Altered fatty acid composition of postmortem human brain tissue in the PFC and ERC regions and of forebrain derived from FAD mouse models. Independent analyses for changes in diacylglycerophospholipids (GP) and DAG chain length equal to the total number of carbon atoms in the sum of fatty acid moieties (A, D, and G), GP and DAG saturation equal to the total number of double bonds in the sum of fatty acid moieties (B, E, and H), sphingolipid (SL) chain lengths equal to the total number of carbon atoms in both long-chain base and fatty acid moieties (C, F, and I) are expressed as mol %.
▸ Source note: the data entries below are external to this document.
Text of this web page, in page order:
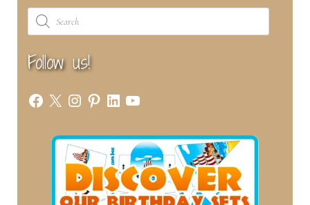
Products
search
Follow us!
Facebook
X Instagram
Pinterest
LinkedIn
YouTube
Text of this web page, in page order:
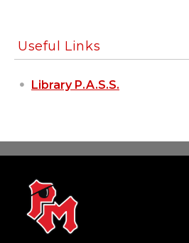
Useful Links
Library P.A.S.S.
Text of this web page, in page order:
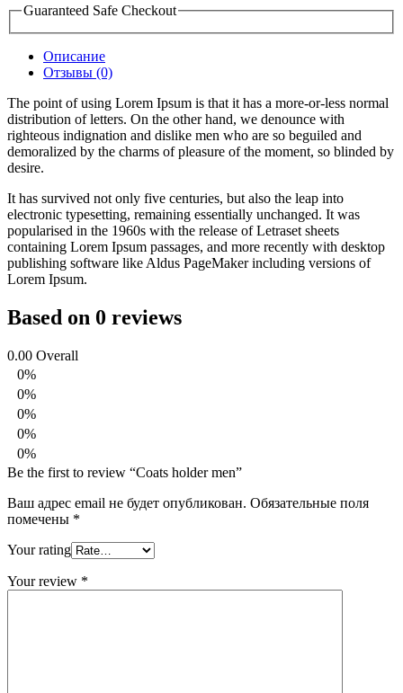
Guaranteed Safe Checkout
Описание
Отзывы (0)
The point of using Lorem Ipsum is that it has a more-or-less normal
distribution of letters. On the other hand, we denounce with
righteous indignation and dislike men who are so beguiled and
demoralized by the charms of pleasure of the moment, so blinded by
desire.
It has survived not only five centuries, but also the leap into
electronic typesetting, remaining essentially unchanged. It was
popularised in the 1960s with the release of Letraset sheets
containing Lorem Ipsum passages, and more recently with desktop
publishing software like Aldus PageMaker including versions of
Lorem Ipsum.
Based on 0 reviews
0.00 Overall
0%
0%
0%
0%
0%
Be the first to review “Coats holder men”
Ваш адрес email не будет опубликован. Обязательные поля
помечены *
Your rating
Your review *
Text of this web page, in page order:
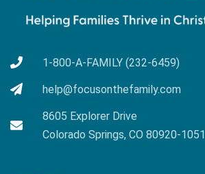
1-800-A-FAMILY (232-6459)
help@focusonthefamily.com
8605 Explorer Drive
Colorado Springs, CO 80920-1051
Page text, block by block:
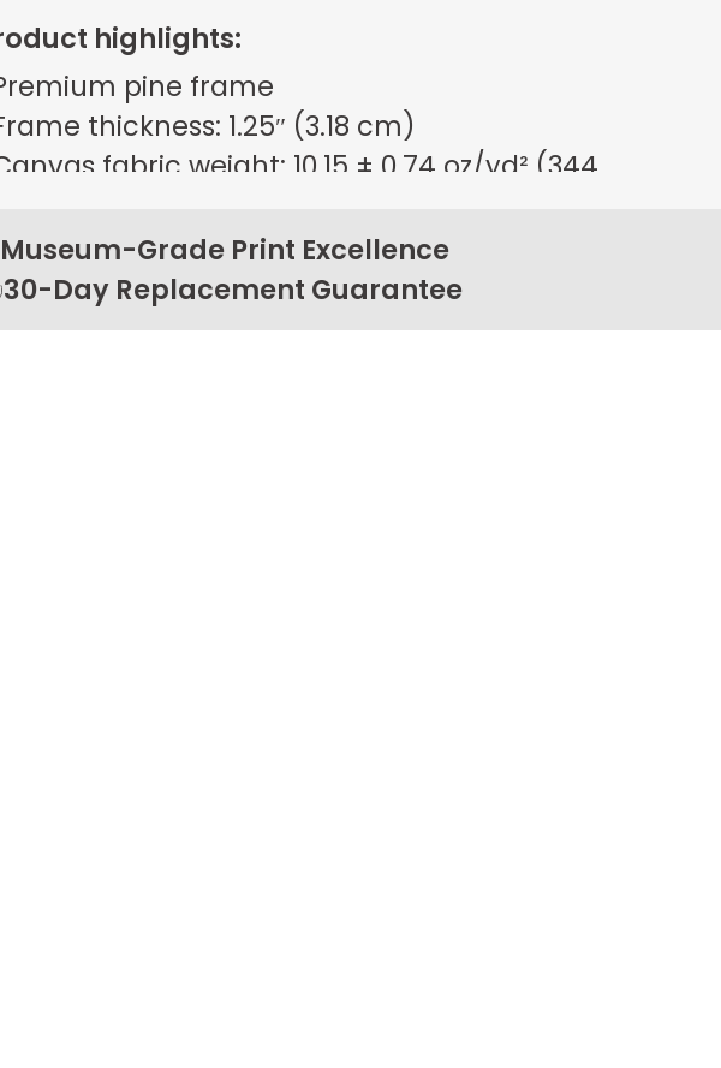
highlights:
pine frame
thickness: 1.25″ (3.18 cm)
fabric weight: 10.15 ± 0.74 oz/yd² (344
back design
pads on back corners
hardware included
Museum-Grade Print Excellence
30-Day Replacement Guarantee
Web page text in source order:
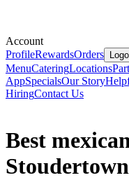
Account
ProfileRewardsOrders
MenuCateringLocations
AppSpecialsOur Story
HiringContact Us
Best
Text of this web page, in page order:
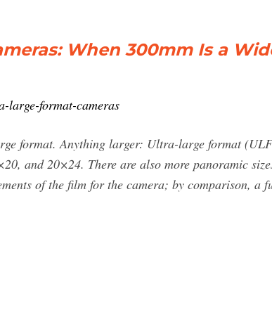
When 300mm Is a
large-format-cameras
format. Anything larger: Ultra-large format
and 20×24. There are also more panoramic
of the film for the camera; by comparison, a

Lipid Dysregulation in FAD Mouse Models

All three AD transgenic mouse models showed distinctive lipid profiles compared with the WT mice (Fig. 2, 4, supplemental Fig. S5 and Dataset S2). Fatty acyl chain remodeling was evident, with an overall decrease in long-chain phospholipid (C > 40), and a corresponding increase in medium- to short-chain phospholipids (C < 36) (Fig. 3G). Related to these changes, a decrease in fatty acyl chains carrying four polyunsaturated bonds was also replaced by an increase in monounsaturated and saturated fatty acyls (Fig. 3H). In the APP and PS1-APP mice but not the PS1 mice, there was a similar decrease in long-chain sphingolipids (C > 40) that was balanced by increases in short and medium length species (C = 36 to 38) (Fig. 3I).

FIGURE 4.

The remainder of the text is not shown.